Als Rudolf eine Fußverletzung erleidet, nehmen ihn Alexander Puschkin und seine Frau Xenia (Chulpan Khamatova) in ihre kleine Wohnung auf und Xenia beginnt auch eine Affäre mit dem jungen Mann. Nurejew hat allerdings gleichzeitig ein Verhältnis mit dem jungen (ost-)deutschen Tänzer Teja Kremke (Louis Hofmann).
Inzwischen genießt Rudolf die gewonnene Freiheit in Paris zusammen mit Clara, trotz der andauernden Überwachung durch den KGB und einer Verwarnung des Agenten Strischewsky.
Doch als die Kompanie am 16. Juni 1961 vom Flughafen Le Bourget nach London weiterfliegen soll, wird Nurejew nach Moskau zurück beordert. Als Pierre Lacotte merkt was gespielt wird, ruft er Clara Saint an, die immer noch Kontakte zu André Malreaux, dem Vater ihres verstorbenen Verlobten hat, der zu dieser Zeit Minister für kulturelle Angelegenheiten war. So beginnt mit Hilfe der Pariser Flughafenpolizei ein riskantes Katz- und Maus-Spiel mit den Mitarbeitern des KGB...
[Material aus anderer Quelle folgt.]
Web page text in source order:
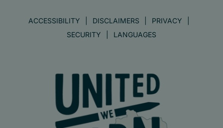
ACCESSIBILITY DISCLAIMERS
PRIVACY
SECURITY
LANGUAGES
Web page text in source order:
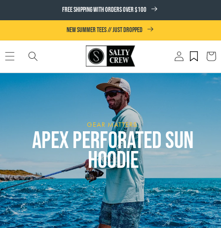
CONTENT
FREE SHIPPING WITH ORDERS OVER $100
NEW SUMMER TEES // JUST DROPPED
Log
in
Cart
GEAR MATTERS.
APEX PERFORATED SUN
HOODIE
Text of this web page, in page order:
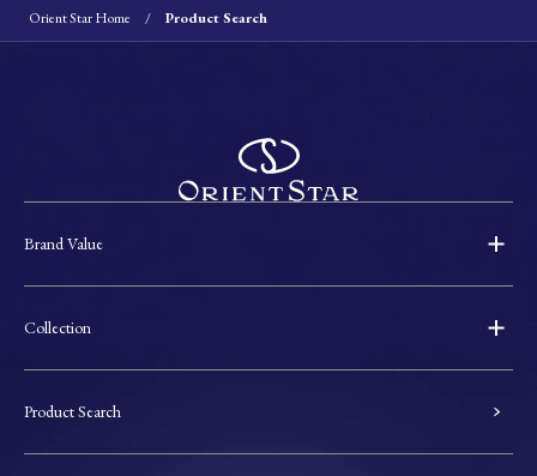
Orient Star Home Product Search
Brand Value
Collection
Product Search
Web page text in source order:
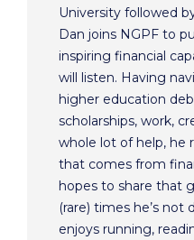
University followed
Dan joins NGPF to
inspiring financial
will listen. Having
higher education
scholarships, work,
whole lot of help, he
that comes from
hopes to share that
(rare) times he’s not
enjoys running,
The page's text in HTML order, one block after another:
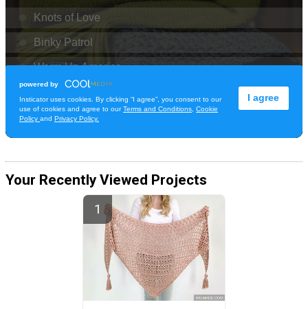
Your Recently Viewed Projects
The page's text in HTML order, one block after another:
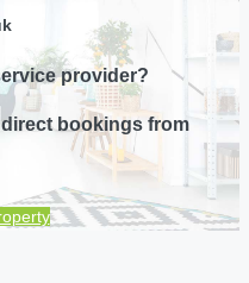
provider?
bookings from
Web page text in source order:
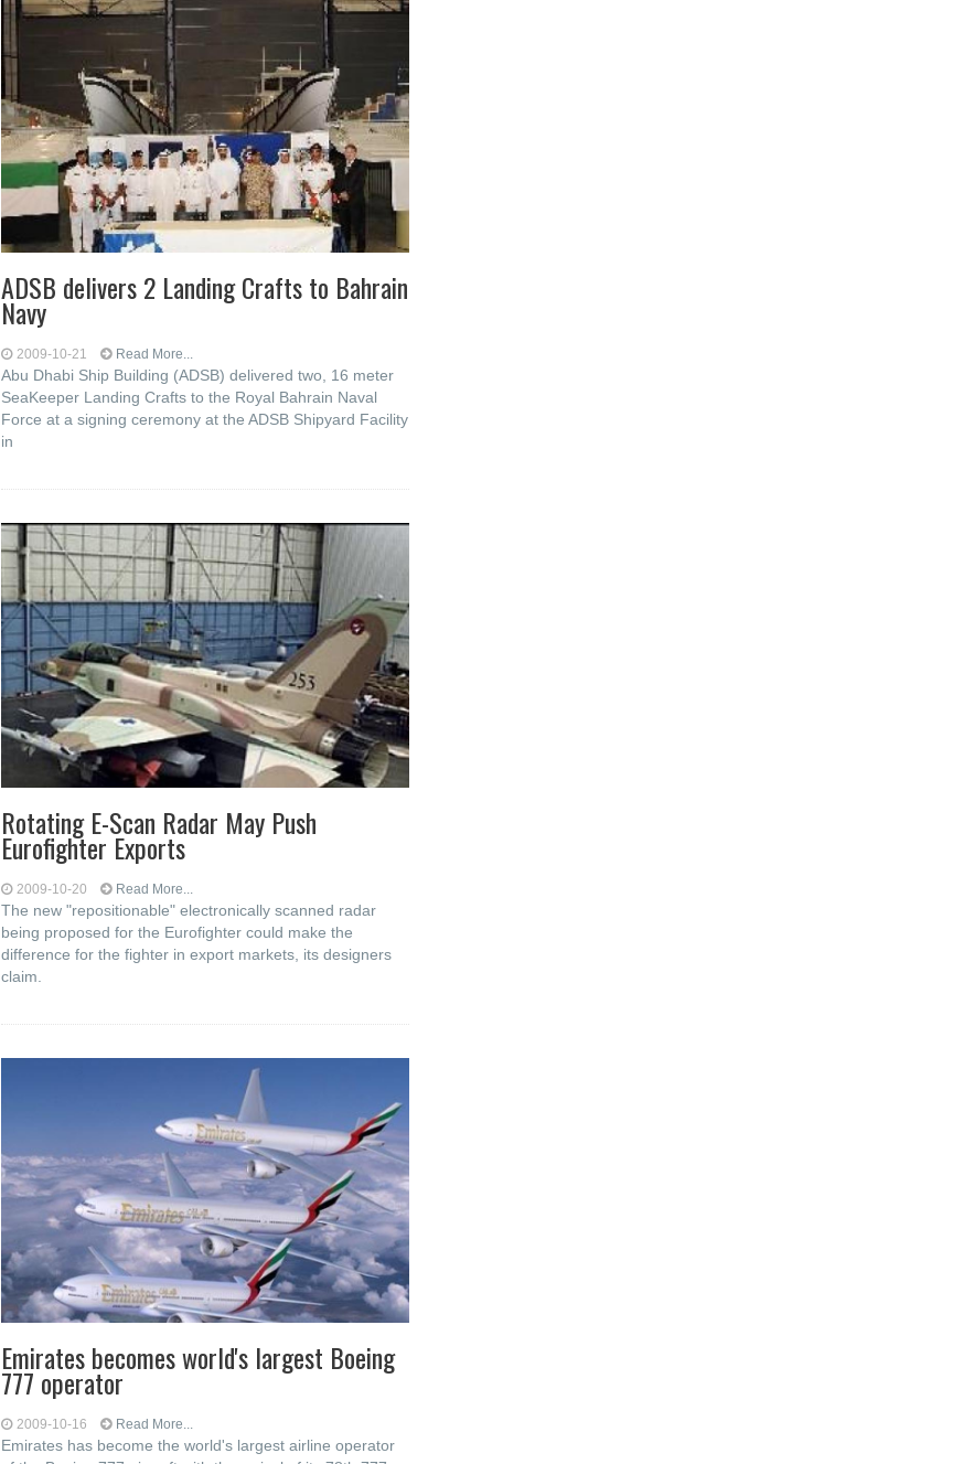
ADSB delivers 2 Landing Crafts to Bahrain
Navy
2009-10-21 Read More...
Abu Dhabi Ship Building (ADSB) delivered two, 16 meter
SeaKeeper Landing Crafts to the Royal Bahrain Naval
Force at a signing ceremony at the ADSB Shipyard Facility
in
Rotating E-Scan Radar May Push
Eurofighter Exports
2009-10-20 Read More...
The new "repositionable" electronically scanned radar
being proposed for the Eurofighter could make the
difference for the fighter in export markets, its designers
claim.
Emirates becomes world's largest Boeing
777 operator
2009-10-16 Read More...
Emirates has become the world's largest airline operator
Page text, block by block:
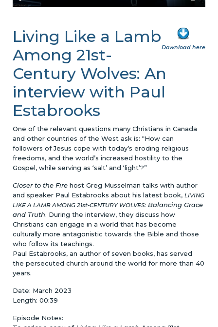
Download here
Living Like a Lamb
Among 21st-
Century Wolves: An
interview with Paul
Estabrooks
One of the relevant questions many Christians in Canada
and other countries of the West ask is: “How can
followers of Jesus cope with today’s eroding religious
freedoms, and the world’s increased hostility to the
Gospel, while serving as ‘salt’ and ‘light’?”
Closer to the Fire host Greg Musselman talks with author
and speaker Paul Estabrooks about his latest book, LIVING
LIKE A LAMB AMONG 21st-CENTURY WOLVES: Balancing Grace
and Truth. During the interview, they discuss how
Christians can engage in a world that has become
culturally more antagonistic towards the Bible and those
who follow its teachings.
Paul Estabrooks, an author of seven books, has served
the persecuted church around the world for more than 40
years.
Date: March 2023
Length: 00:39
Episode Notes:
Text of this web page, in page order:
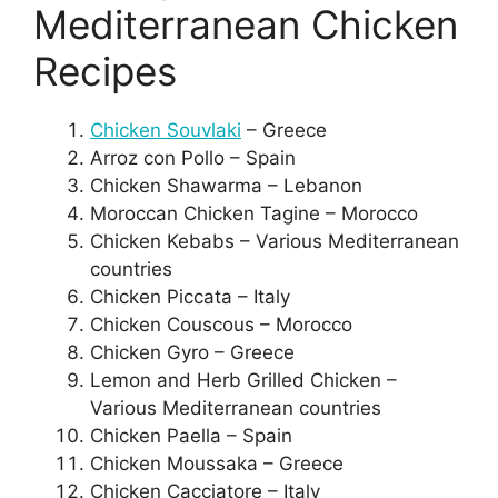
Mediterranean Chicken
Recipes
Chicken Souvlaki – Greece
Arroz con Pollo – Spain
Chicken Shawarma – Lebanon
Moroccan Chicken Tagine – Morocco
Chicken Kebabs – Various Mediterranean
countries
Chicken Piccata – Italy
Chicken Couscous – Morocco
Chicken Gyro – Greece
Lemon and Herb Grilled Chicken –
Various Mediterranean countries
Chicken Paella – Spain
Chicken Moussaka – Greece
Chicken Cacciatore – Italy
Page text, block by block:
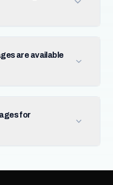
are available
for
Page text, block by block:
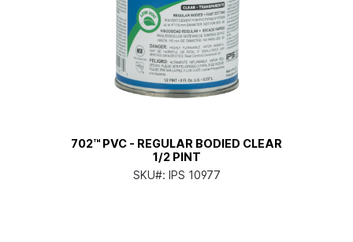
702™ PVC - REGULAR BODIED CLEAR
1/2 PINT
SKU#: IPS 10977
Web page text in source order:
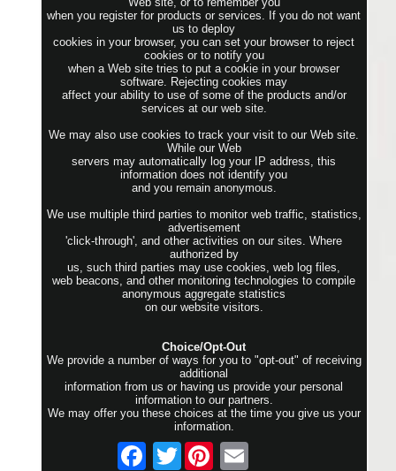
when you register for products or services. If you do not want
us to deploy
cookies in your browser, you can set your browser to reject
cookies or to notify you
when a Web site tries to put a cookie in your browser
software. Rejecting cookies may
affect your ability to use of some of the products and/or
services at our web site.
We may also use cookies to track your visit to our Web site.
While our Web
servers may automatically log your IP address, this
information does not identify you
and you remain anonymous.
We use multiple third parties to monitor web traffic, statistics,
advertisement
'click-through', and other activities on our sites. Where
authorized by
us, such third parties may use cookies, web log files,
web beacons, and other monitoring technologies to compile
anonymous aggregate statistics
on our website visitors.
Choice/Opt-Out
We provide a number of ways for you to "opt-out" of receiving
additional
information from us or having us provide your personal
information to our partners.
We may offer you these choices at the time you give us your
information.
Twitter
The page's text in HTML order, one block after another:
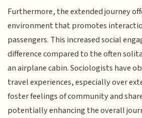
Furthermore, the extended journey
environment that promotes
passengers. This increased social
difference compared to the often
an airplane cabin. Sociologists have
travel experiences, especially over
foster feelings of community and
potentially enhancing the overall
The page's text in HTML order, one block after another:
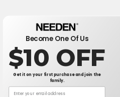
Become One Of Us
$10 OFF
Get it on your first purchase and join the
family.

Ralph Fiennes hat sich in seinem dritten Film als Regisseur - nach "Coriolanus" (2011) und "The Invisible Woman" (2013) - mit dem wilden, arroganten und ausgesprochen egoistischen russischen Tanz-Genie Rudolf Chametowitsch Nurejew beschäftigt, der im März 1938 in der transsibirischen Eisenbahn nahe Irkutsk geboren wurde und im Januar 1993 in Paris gestorben ist. Das Drehbuch zu "Nurejew: The White Crow" stammt von David Hare, der sich wiederum auf das Buch Rudolf Nureyev: The Life (2008) der ehemaligen Tänzerin Julie Kavanagh stützt.
Fiennes hat sich hauptsächlich auf die Zeit beschränkt als das Kirow Ballett im Rahmen von gegenseitigem Austausch einiger führender Balletthäuser in West und Ost in Paris gastierte, die mit Nurejews Flucht auf dem Pariser Flughafen endete. Daneben gab es immer wieder Rückblenden auf Nurejews Jugend (gefilmt in schwarz/weiß) und seine Ausbildung an der Ballettschule in Leningrad, sein Verhältnis zu seinem Lehrer Alexander Puschkin und seine rebellische Art, die ihm immer wieder Probleme bereitete. Leider war es während des Films nicht immer sofort zu erkennen, welche Szenen in der Gegenwart in Paris und welche in Rudolfs Erinnerungen an sein Leben in Leningrad spielen.
Als Hauptdarsteller konnte Ralph Fiennes den zur Drehzeit 23jährigen ukrainischen Balletttänzer Oleg Ivenko gewinnen, der seit 2014 Solotänzer der M. Jalil Tatar State Academic Opera in Kasan und der in genau dem gleichen Alter wie Nurejew 1961 war. Dadurch erhielten die Tanzszenen die größtmögliche Authentizität und der Film ist in der Lage, Nurejews großes tänzerisches Können in Tanzszenen zu zeigen, die ruhig manchmal noch etwas länger hätten dauern können. Gerade mit diesen Szenen belegt Fiennes auch, dass Rudolfs Selbstbewusstsein durchaus gerechtfertigt war.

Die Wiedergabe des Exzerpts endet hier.